Rabu, 06 April 2016

Magelang Kota Sejuk, Cocok untuk Menghafal Al-Quran


   
Ustadz Ahmad Kasban Syarqawi, Lc
Ihsanul
-Fikri |
Magelang sebuah kota di tengah-tengah pulau Jawa nan sejuk. Daerah ini dipilih menjadi bertemunya para penghafal Al-Quran tingkat nasional. “Temu Hufaz” —sebelumnya Muhkhayyam Al-Quran (MQ)— rencananya akan digelar pada 3-8 Mei 2016, bertempat di The Oxalis Regency Hotel, Kota Magelang.
Menurut Ketua Panitia Temu Hufaz Nasional 2016, Ustadz Ahmad Kasban Syarqawi, Lc untuk gelaran Temu Hufaz ini pihaknya sudah merancang setahun sebelumnya. 

“Tahun lalu, kami menawarkan Magelang sebagai pertemuan berikutnya kepada para alumni MQ ke-8,” jelas Kasban. 

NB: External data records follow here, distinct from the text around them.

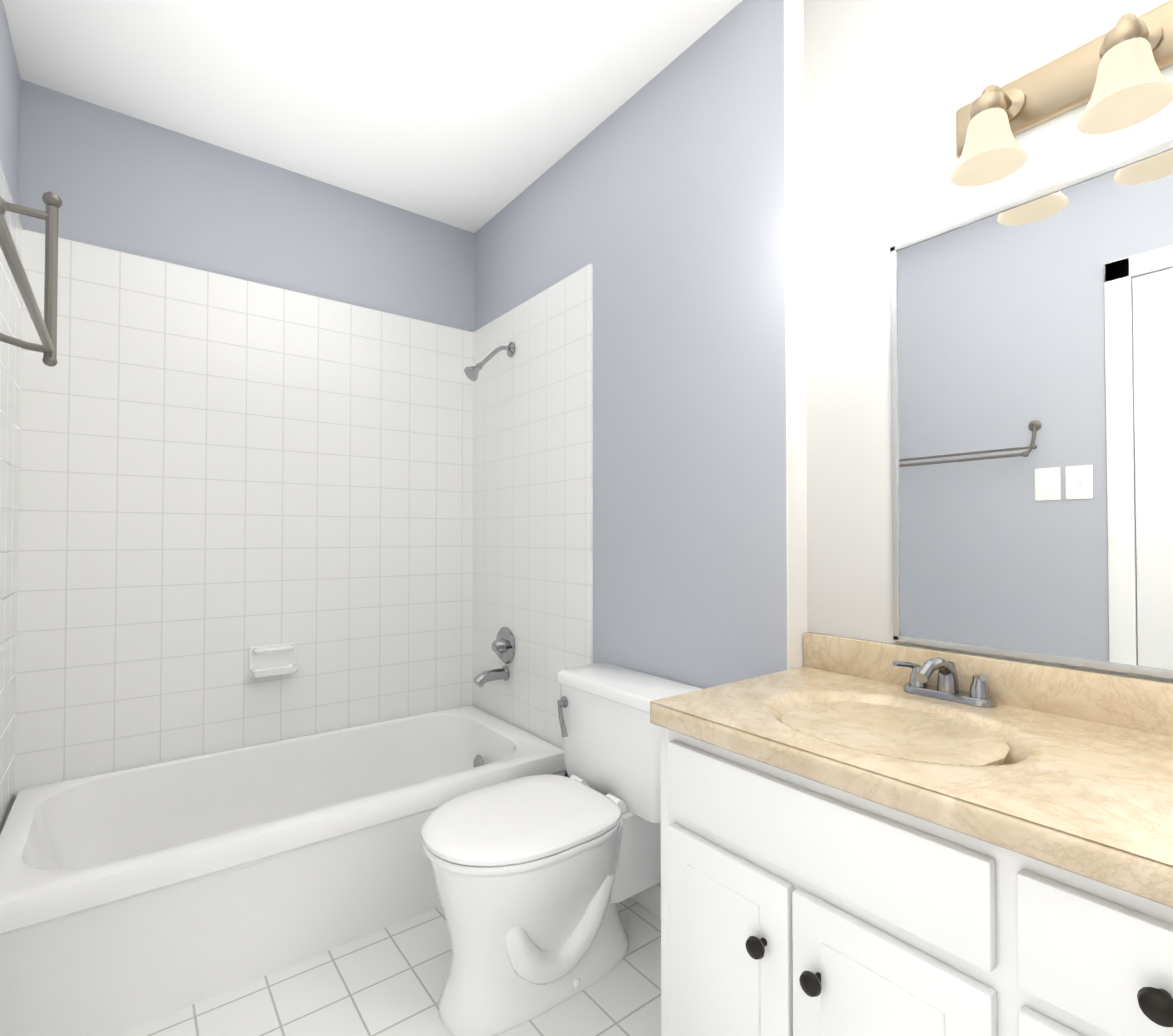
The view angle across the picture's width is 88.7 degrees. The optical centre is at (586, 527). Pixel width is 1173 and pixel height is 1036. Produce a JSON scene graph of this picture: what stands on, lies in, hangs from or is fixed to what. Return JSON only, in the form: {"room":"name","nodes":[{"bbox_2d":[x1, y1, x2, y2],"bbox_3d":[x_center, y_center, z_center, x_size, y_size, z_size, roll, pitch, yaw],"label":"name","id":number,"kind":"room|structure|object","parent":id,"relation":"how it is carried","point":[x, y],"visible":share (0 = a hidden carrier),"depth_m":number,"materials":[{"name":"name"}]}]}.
{"room":"bathroom","nodes":[
{"label":"bathroom","id":0,"kind":"room"},
{"bbox_2d":[0,0,20,216],"bbox_3d":[-0.661,-0.135,0.344,0.100,2.500,3.600,1,-1,-38],"label":"wall","id":1,"kind":"structure","parent":0,"point":[10,86],"depth_m":1.66,"materials":[{"name":"grey paint"}]},
{"bbox_2d":[0,163,22,829],"bbox_3d":[-1.446,-0.037,1.454,0.010,1.740,0.860,1,-1,-38],"label":"wall tile","id":2,"kind":"structure","parent":1,"relation":"attached to","point":[10,321],"depth_m":1.65,"materials":[{"name":"white tile"}]},
{"bbox_2d":[0,191,61,366],"bbox_3d":[-0.808,-0.431,0.763,0.174,0.302,0.605,1,-1,-38],"label":"towel rail","id":3,"kind":"object","parent":1,"relation":"attached to","point":[46,328],"visible":1,"depth_m":1.02,"materials":[{"name":"silver metal"}]},
{"bbox_2d":[19,79,474,331],"bbox_3d":[-1.035,-0.102,2.389,2.000,2.500,0.100,1,-1,-38],"label":"wall","id":4,"kind":"structure","parent":0,"point":[115,180],"depth_m":2.15,"materials":[{"name":"grey paint"}]},
{"bbox_2d":[14,229,472,796],"bbox_3d":[-1.113,-0.024,2.259,1.520,1.740,0.010,1,-1,-38],"label":"wall tile","id":5,"kind":"structure","parent":4,"relation":"attached to","point":[220,475],"depth_m":2.12,"materials":[{"name":"white tile"}]},
{"bbox_2d":[249,642,297,677],"bbox_3d":[-1.130,0.487,2.175,0.156,0.115,0.084,1,-1,-38],"label":"soap dish","id":6,"kind":"object","parent":5,"relation":"attached to","point":[271,660],"visible":1,"depth_m":2.18,"materials":[{"name":"white ceramic"}]},
{"bbox_2d":[3,0,741,232],"bbox_3d":[0.062,-1.425,0.983,2.000,0.100,3.700,1,-1,-38],"label":"ceiling","id":7,"kind":"structure","parent":0,"point":[473,116],"depth_m":1.80,"materials":[{"name":"white paint"}]},
{"bbox_2d":[115,897,660,1035],"bbox_3d":[0.062,1.175,0.942,2.000,0.100,3.700,1,-1,-38],"label":"floor","id":8,"kind":"structure","parent":0,"point":[391,980],"depth_m":1.45,"materials":[{"name":"tile"}]},
{"bbox_2d":[0,705,565,1035],"bbox_3d":[-0.875,0.958,1.934,1.496,0.365,0.766,1,-1,-38],"label":"bathtub","id":9,"kind":"object","parent":8,"relation":"on","point":[132,898],"visible":0.81,"depth_m":1.60,"materials":[{"name":"white ceramic"}]},
{"bbox_2d":[421,663,701,1035],"bbox_3d":[-0.077,0.783,1.560,0.706,0.702,0.476,1,-1,-38],"label":"toilet","id":10,"kind":"object","parent":8,"relation":"on","point":[537,878],"visible":0.96,"depth_m":1.44,"materials":[{"name":"white ceramic"}]},
{"bbox_2d":[650,632,1172,1035],"bbox_3d":[0.757,0.682,0.732,0.560,0.880,1.426,1,-1,-38],"label":"bathroom vanity","id":11,"kind":"object","parent":8,"relation":"on","point":[860,837],"visible":1,"depth_m":0.86,"materials":[{"name":"white wood"}]},
{"bbox_2d":[474,0,786,884],"bbox_3d":[0.133,-0.105,2.198,0.380,2.500,1.627,1,-1,-38],"label":"wall","id":12,"kind":"structure","parent":0,"point":[658,200],"depth_m":1.70,"materials":[{"name":"grey paint"}]},
{"bbox_2d":[472,263,592,748],"bbox_3d":[-0.247,-0.023,2.372,0.010,1.740,0.866,1,-1,-38],"label":"wall tile","id":13,"kind":"structure","parent":12,"relation":"attached to","point":[532,588],"depth_m":2.30,"materials":[{"name":"white tile"}]},
{"bbox_2d":[464,342,514,380],"bbox_3d":[-0.388,-0.665,2.385,0.206,0.186,0.061,1,-1,-38],"label":"shower head","id":14,"kind":"object","parent":13,"relation":"attached to","point":[471,373],"visible":1,"depth_m":2.37},
{"bbox_2d":[473,627,514,686],"bbox_3d":[-0.387,0.523,2.415,0.145,0.230,0.153,1,-1,-38],"label":"tub faucet","id":15,"kind":"object","parent":13,"relation":"attached to","point":[503,646],"visible":1,"depth_m":2.42,"materials":[{"name":"silver metal"}]},
{"bbox_2d":[631,884,660,918],"bbox_3d":[0.246,1.092,1.711,0.012,0.090,0.745,1,-1,-38],"label":"baseboard","id":16,"kind":"structure","parent":12,"relation":"attached to","point":[649,899],"depth_m":1.76,"materials":[{"name":"white"}]},
{"bbox_2d":[784,0,806,669],"bbox_3d":[0.512,-0.117,1.460,0.079,2.500,0.004,1,-1,-38],"label":"trim","id":17,"kind":"structure","parent":12,"relation":"attached to","point":[795,318],"depth_m":1.46,"materials":[{"name":"white"}]},
{"bbox_2d":[804,0,1172,682],"bbox_3d":[1.262,-0.128,0.795,0.300,2.500,1.973,1,-1,-38],"label":"wall","id":18,"kind":"structure","parent":0,"point":[892,88],"depth_m":1.35,"materials":[{"name":"white paint"}]},
{"bbox_2d":[890,140,1172,678],"bbox_3d":[1.022,-0.192,0.853,0.009,0.864,1.159,1,-1,-38],"label":"mirror","id":19,"kind":"object","parent":18,"relation":"attached to","point":[1031,334],"visible":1,"depth_m":1.09,"materials":[{"name":"clear glass"}]},
{"bbox_2d":[950,0,1172,186],"bbox_3d":[0.965,-0.745,0.796,0.178,0.201,0.920,1,-1,-38],"label":"sconce","id":20,"kind":"object","parent":18,"relation":"attached to","point":[1114,78],"visible":0.98,"depth_m":1.03,"materials":[{"name":"beige glass"}]}
]}

Melihat dan merasakan sendiri dampak dari setiap pelaksanaan MQ, Ustadz Kasban dan dibantu dengan pegiat lembaga pembelajaran Al-Quran lainnya, berinisiatif menyelenggarakan acara temu penghafal Al-Quran ini di Magelang pada periode berikutnya. Aktivis Islam dan khususnya pecinta Al-Quran sangat menginginkan ada syiar di Magelang sekaliber nasional, terutama dari sisi religius. 

Ustadz Kasban mengungkapkan, sebenarnya ada tiga tempat yang menawarkan untuk acara Temu Hufaz ini, Bandung, Subang dan Magelang. 

“Alhamdulillah usulan kami diterima!” tutur Ustadz Kasban riang.

Mengharap Berkah 

Seorang Hafiz Al-Quran tentu memiliki keistimewaan, apalagi ketika mereka berkumpul disatu tempat. Tentu ini akan memberi semacam energi positif yang mengalir kepada lingkungannya. Keberkahan inilah yang diinginkan dari penyelenggaraan “Temu Hufaz” ini. 

Temu hufaz ini tidak berafiliasi pada kelompok tertentu. Bahkan bisa menjadi media dakwah yang mempererat antarormas Islam. Intinya gerakan Al-Quran ini satu, karena ideologi Al-Quran yang mempersatukan umat.

“Harapannya dengan Temu Hufaz ini bisa menjadi stimulan bagi langkah-langkah dakwah,” kata Ustadz Kasban.    

“Temu Hufaz media dakwah yang mempererat umat Islam”

Nilai penting dari adanya acara ini, masih kata Kasban, Ustadz yang menangani Lembaga Tahfiz di Ihsanul Fikri Magelang, karena di Indonesia ini gelora mempelajari Al-Quran sungguh luarbiasa. Kegiatan membaca Al-Quran disukai semua level di masyarakat. Tumbuh subur lembaga-lembaga, Ada Rumah Al-Quran, Seminar Al-Quran, One Day One Juz (ODOJ), berdirinya lembaga Tahsin dan Tahfiz. Maka stamina ini harus dijaga dan dikembangkan agar jangan terjebak hanya sekadar tren belaka. 

“Ini semangat keberagamaan yang tumbuh, dari membaca ODOJ maka lahirlah hufaz sekaliber nasional dan selanjutnya mufassir setingkat nasional,” begitu harapan Ustadz Kasban

Harapan Ustadz Kasban tentu harapan kita semua. Dari interaksi dengan Al-Quran ini akan muncul gerakan dakwah yang lebih massif lagi. Semoga!